This repository contains everything needed to deploy a production-ready service for computing sentence similarity embeddings using the model all-MiniLM-L6-v2 and TorchServe. Those embeddings can then be used in combination with a vector database like Pinecone, Milvus, Weaviate or Qdrant.
This repository has been created because there was no simple example in the torchserve repository for deploying a huggingface model for sentence similarity. The closest I could find was resources for sequence classification, generation, question answering, and token classification as you can check here.
More details about it is provided in this article.
There are two ways to test the server, by running it as a process or as a docker container.
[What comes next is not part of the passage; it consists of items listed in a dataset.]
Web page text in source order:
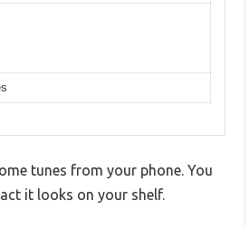
tunes from your phone. You
it looks on your shelf.
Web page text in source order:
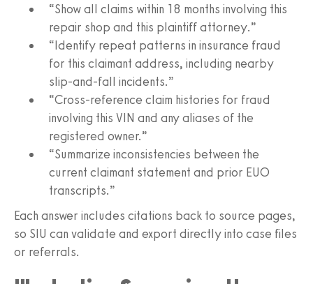
“Show all claims within 18 months involving this
repair shop and this plaintiff attorney.”
“Identify repeat patterns in insurance fraud
for this claimant address, including nearby
slip‑and‑fall incidents.”
“Cross-reference claim histories for fraud
involving this VIN and any aliases of the
registered owner.”
“Summarize inconsistencies between the
current claimant statement and prior EUO
transcripts.”
Each answer includes citations back to source pages,
so SIU can validate and export directly into case files
or referrals.
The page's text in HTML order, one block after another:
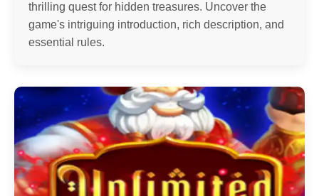
thrilling quest for hidden treasures. Uncover the
game's intriguing introduction, rich description, and
essential rules.
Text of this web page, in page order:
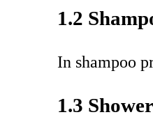
1.2
In shampoo
1.3
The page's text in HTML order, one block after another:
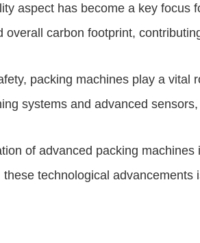
aspect has become a key
overall carbon footprint,
packing machines play a
systems and advanced
of advanced packing
technological
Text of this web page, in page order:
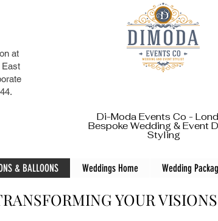
at
East
Di-Moda Events Co -
Bespoke Wedding & Event
Styling
& BALLOONS Weddings Home Wedding
YOUR
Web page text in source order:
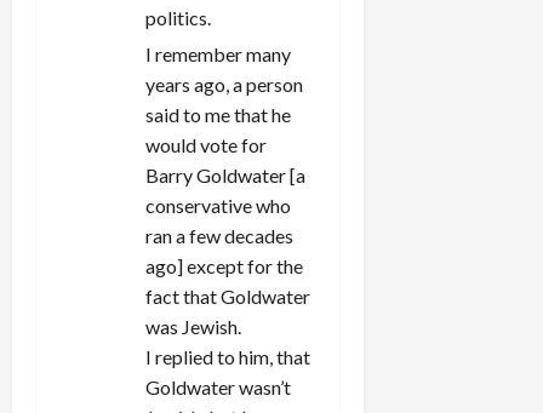
politics.
I remember many
years ago, a person
said to me that he
would vote for
Barry Goldwater [a
conservative who
ran a few decades
ago] except for the
fact that Goldwater
was Jewish.
I replied to him, that
Goldwater wasn’t
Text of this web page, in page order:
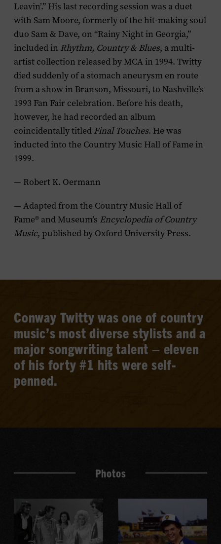
Leavin’.” His last recording session was a duet
with Sam Moore, formerly of the hit-making soul
duo Sam & Dave, on “Rainy Night in Georgia,”
included in Rhythm, Country & Blues, a multi-
artist collection released by MCA in 1994. Twitty
died suddenly of a stomach aneurysm en route
from a show in Branson, Missouri, to Nashville’s
1993 Fan Fair celebration. Before his death,
however, he had recorded an album
coincidentally titled Final Touches. He was
inducted into the Country Music Hall of Fame in
1999.
— Robert K. Oermann
— Adapted from the Country Music Hall of
Fame® and Museum’s Encyclopedia of Country
Music, published by Oxford University Press.
Conway Twitty was one of country
music’s most diverse stylists and a
major songwriting talent – eleven
of his forty #1 hits were self-
penned.
Photos
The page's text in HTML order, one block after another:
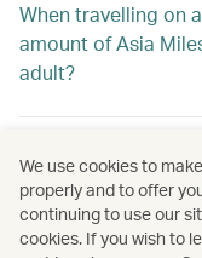
When travelling on
amount of Asia
adult?
Can I change the
online?
We use cookies to
properly and to offer
continuing to use our
cookies. If you wish to
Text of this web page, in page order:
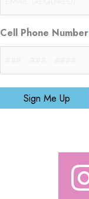
Cell Phone Number
Sign Me Up
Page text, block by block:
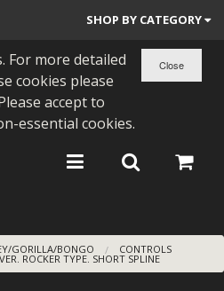
SHOP BY CATEGORY
For more detailed
cookies please
accept to
essential cookies.
GORILLA/BONGO CONTROLS
ROCKER TYPE. SHORT SPLINE
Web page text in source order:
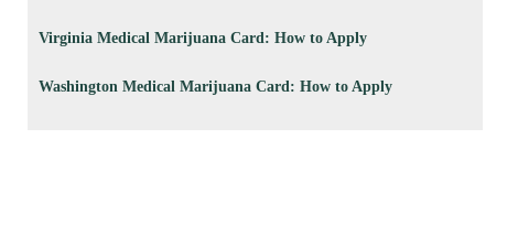
Virginia Medical Marijuana Card: How to Apply
Washington Medical Marijuana Card: How to Apply
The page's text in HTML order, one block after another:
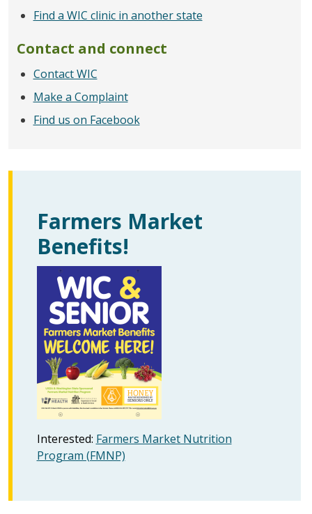
Find a WIC clinic in another state
Contact and connect
Contact WIC
Make a Complaint
Find us on Facebook
Farmers Market
Benefits!
圖片
Interested: Farmers Market Nutrition
Program (FMNP)
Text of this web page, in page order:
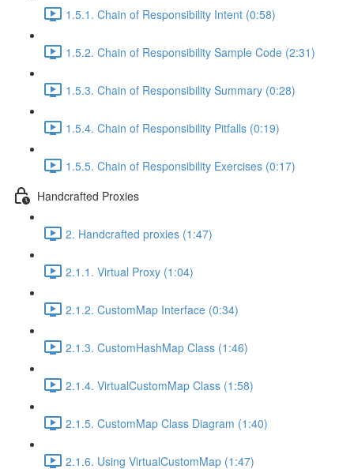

First, make sure you have docker installed.
docker run -p 8080:8080 -it ghcr.io/alexgseymour/torch-serve-embedder-encoder-x86:latest
Then, go to Usage to check how to use the service.
Note that the command can be further optimized for production by using settings documented in the TorchServe documentation
Also note that by using this docker image and even if you have a GPU available, the inferences will be done on CPU with the basic capabilities, i.e., without leveraging any CPU extension. If you want to leverage your GPU or some CPU capabilities, you need to adapt the Dockerfile according to the documentation of TorchServe.
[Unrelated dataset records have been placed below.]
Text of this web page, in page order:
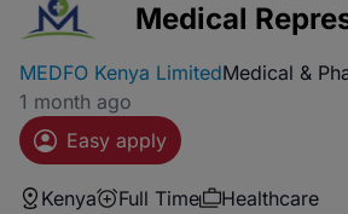
Medical
MEDFO Kenya LimitedMedical &
1 month ago
Easy apply
Kenya Full Time
Healthcare
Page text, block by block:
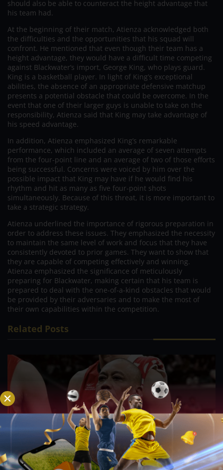
should also be able to counteract the height advantage that
his team had.
At the beginning of their match, Atienza acknowledged both
the difficulties and the opportunities that his squad will
confront. He mentioned that even though their team has a
height advantage, they would have a difficult time competing
against Blackwater’s import, George King, who plays guard.
King is a basketball player. In light of King’s exceptional
abilities, the absence of an appropriate defensive matchup
presents a potential obstacle that could be overcome. In the
event that one of their larger guys is unable to take on the
responsibility, Atienza said that King may take advantage of
his speed advantage.
In addition, Atienza emphasized King’s remarkable
performance, which included an average of seven attempts
from the four-point line and an average of two of those efforts
being successful. Concerns were voiced by him over the
possible impact that King may have if he would find his
rhythm and hit as many as five four-point shots
simultaneously. Because of this threat, it is more important to
take a strategic strategy.
Atienza underlined the importance of rigorous preparation in
order to address these issues. They emphasized the necessity
to maintain the same level of work and focus that they have
consistently devoted to prior games. They want to show that
they are capable of competing effectively and winning.
Atienza emphasized the significance of meticulously
preparing for Blackwater, making certain that his team is
prepared to deal with the one-of-a-kind obstacles that would
be provided by their adversaries and to make the most of
their own capabilities within the competition.
Related Posts
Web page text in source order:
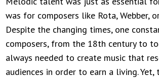
was for composers like Rota, Webber,
Despite the changing times, one
composers, from the 18th century to
always needed to create music that
audiences in order to earn a living.
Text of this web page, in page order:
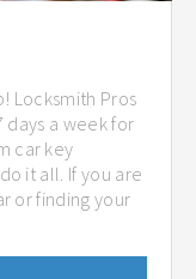
Locksmith Pros
days a week for
car key
it all. If you are
or finding your
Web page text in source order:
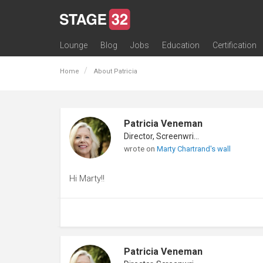
Lounge
Blog Jobs
Education
Certification
Home About Patricia
Patricia Veneman
wrote on Marty Chartrand's wall
Hi Marty!!
Patricia Veneman
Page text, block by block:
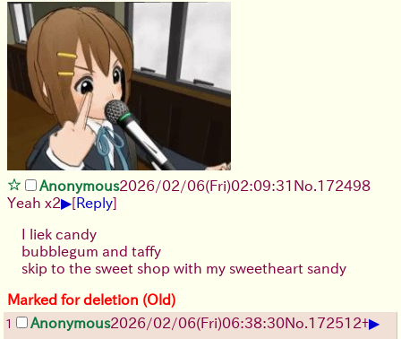
Anonymous2026/02/06(Fri)02:09:31 No. 172498
Yeah x2▶[Reply]
I liek candy
bubblegum and taffy
skip to the sweet shop with my sweetheart sandy
Marked for deletion (Old)
1 Anonymous2026/02/06(Fri)06:38:30No. 172512+▶
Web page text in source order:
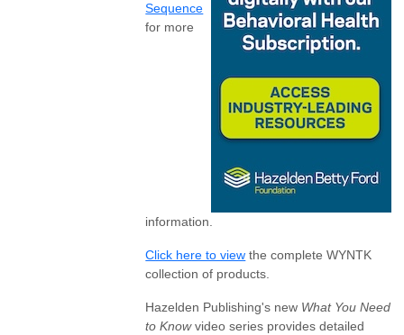
Sequence
for more
information.
Click here to view the complete WYNTK
collection of products.
Hazelden Publishing's new What You Need
to Knowvideo series provides detailed

First, make sure you have Python 3 and Java 11+ installed.
make serve
Then, go to Usage to check how to use the service. If you have a GPU available, it will use it for faster inferences.
This should start a server localy that you can query with a curl like the following:
curl --location 'http://127.0.0.1:8080/predictions/my_model' \
--header 'Content-Type: application/json' \
--data '{
"input": ["hello, how are you?", "hi, what is up?"]
}'
You should get an output similar to
[
[
0.019096793606877327,
0.03446517512202263,
0.09162796288728714,
0.0701652243733406,
-0.029946573078632355,
...
],
[
-0.06470940262079239,
-0.03830110654234886,
0.013061972334980965,
-0.0003482792235445231,
...
]
]
- TochServe uses a Java server to expose the API which is heavy. Checking the stats from Docker, the service takes about 4GB of RAM. I will check how I can optimize the RAM usage with Go bindings to reduce the footprint.
Many thanks to:
-
Stane Aurelius who wrote a great post about the details on how to deploy a model with tochserve. I highly recommend reading it.
-
The community publishing models on HuggingFace and particularly to the team who have produced the all-MiniLM-L6-v2 model and have shared it.
-
The Microsoft Research team who produced the paper about MiniLM.
-
The HuggingFace team who hosts the models and make them easily available to everyone.
The code in this repository is licensed under the MIT license.